The records:
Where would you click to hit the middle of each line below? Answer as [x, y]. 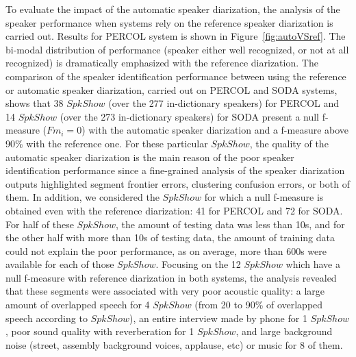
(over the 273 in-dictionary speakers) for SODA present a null [190, 116]
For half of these [40, 224]
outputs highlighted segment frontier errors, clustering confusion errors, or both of [178, 183]
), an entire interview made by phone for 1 [218, 318]
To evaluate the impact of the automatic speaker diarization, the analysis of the [173, 9]
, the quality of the [289, 143]
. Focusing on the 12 [198, 264]
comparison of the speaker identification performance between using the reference [176, 76]

What you are asked to do: Write the lines out again exactly, from the one containing "For half of these [40, 224]" through the last line of the records, and include no other lines.

Output for this exercise:
For half of these [40, 224]
outputs highlighted segment frontier errors, clustering confusion errors, or both of [178, 183]
), an entire interview made by phone for 1 [218, 318]
To evaluate the impact of the automatic speaker diarization, the analysis of the [173, 9]
, the quality of the [289, 143]
. Focusing on the 12 [198, 264]
comparison of the speaker identification performance between using the reference [176, 76]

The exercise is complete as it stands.